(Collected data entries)
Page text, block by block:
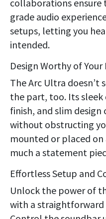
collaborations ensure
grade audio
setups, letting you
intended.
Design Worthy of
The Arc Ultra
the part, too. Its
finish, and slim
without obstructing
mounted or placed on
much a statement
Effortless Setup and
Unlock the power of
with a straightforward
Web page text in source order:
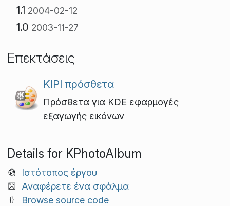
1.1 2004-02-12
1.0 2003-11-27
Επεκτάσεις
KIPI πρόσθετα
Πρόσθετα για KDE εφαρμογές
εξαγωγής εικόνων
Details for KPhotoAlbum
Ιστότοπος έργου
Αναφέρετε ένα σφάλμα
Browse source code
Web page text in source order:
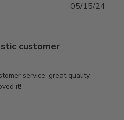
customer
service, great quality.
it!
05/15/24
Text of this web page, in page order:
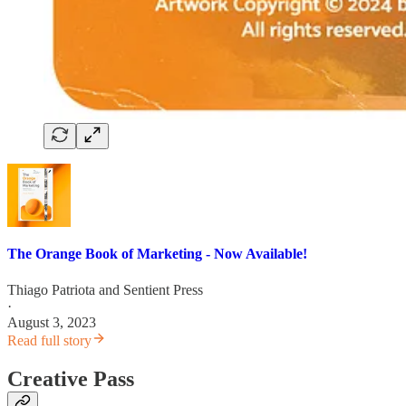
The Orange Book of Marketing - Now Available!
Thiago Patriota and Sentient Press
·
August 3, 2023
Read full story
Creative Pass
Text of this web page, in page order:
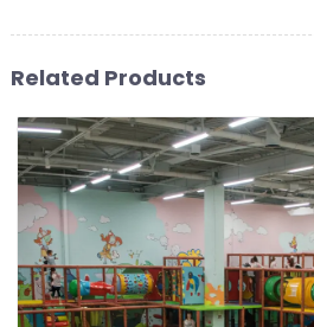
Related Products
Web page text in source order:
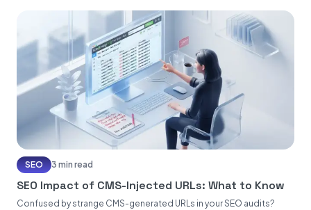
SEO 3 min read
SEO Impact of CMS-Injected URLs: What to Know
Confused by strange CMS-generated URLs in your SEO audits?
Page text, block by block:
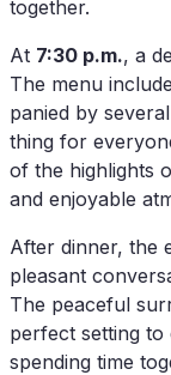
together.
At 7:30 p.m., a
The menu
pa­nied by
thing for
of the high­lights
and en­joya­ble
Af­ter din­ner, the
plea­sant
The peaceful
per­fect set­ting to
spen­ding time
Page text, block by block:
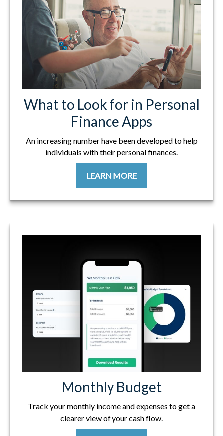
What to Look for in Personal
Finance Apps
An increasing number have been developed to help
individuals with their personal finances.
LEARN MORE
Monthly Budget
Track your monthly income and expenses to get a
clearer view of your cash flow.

▸ **WHAT IS NEEDED**: Before copying, set the pictures aside; then give the records again exactly.

▸ **ANSWER FOR THIS EXERCISE**:
Page text, block by block:
collaborations ensure
grade audio
setups, letting you
intended.
Design Worthy of
The Arc Ultra
the part, too. Its
finish, and slim
without obstructing
mounted or placed on
much a statement
Effortless Setup and
Unlock the power of
with a straightforward
Web page text in source order:
1.1 2004-02-12
1.0 2003-11-27
Επεκτάσεις
KIPI πρόσθετα
Πρόσθετα για KDE εφαρμογές
εξαγωγής εικόνων
Details for KPhotoAlbum
Ιστότοπος έργου
Αναφέρετε ένα σφάλμα
Browse source code
Web page text in source order:
customer
service, great quality.
it!
05/15/24
Text of this web page, in page order:
The Orange Book of Marketing - Now Available!
Thiago Patriota and Sentient Press
·
August 3, 2023
Read full story
Creative Pass
Text of this web page, in page order:
Related Products
Web page text in source order:
SEO 3 min read
SEO Impact of CMS-Injected URLs: What to Know
Confused by strange CMS-generated URLs in your SEO audits?
Page text, block by block:
together.
At 7:30 p.m., a
The menu
pa­nied by
thing for
of the high­lights
and en­joya­ble
Af­ter din­ner, the
plea­sant
The peaceful
per­fect set­ting to
spen­ding time
Page text, block by block:
What to Look for in Personal
Finance Apps
An increasing number have been developed to help
individuals with their personal finances.
LEARN MORE
Monthly Budget
Track your monthly income and expenses to get a
clearer view of your cash flow.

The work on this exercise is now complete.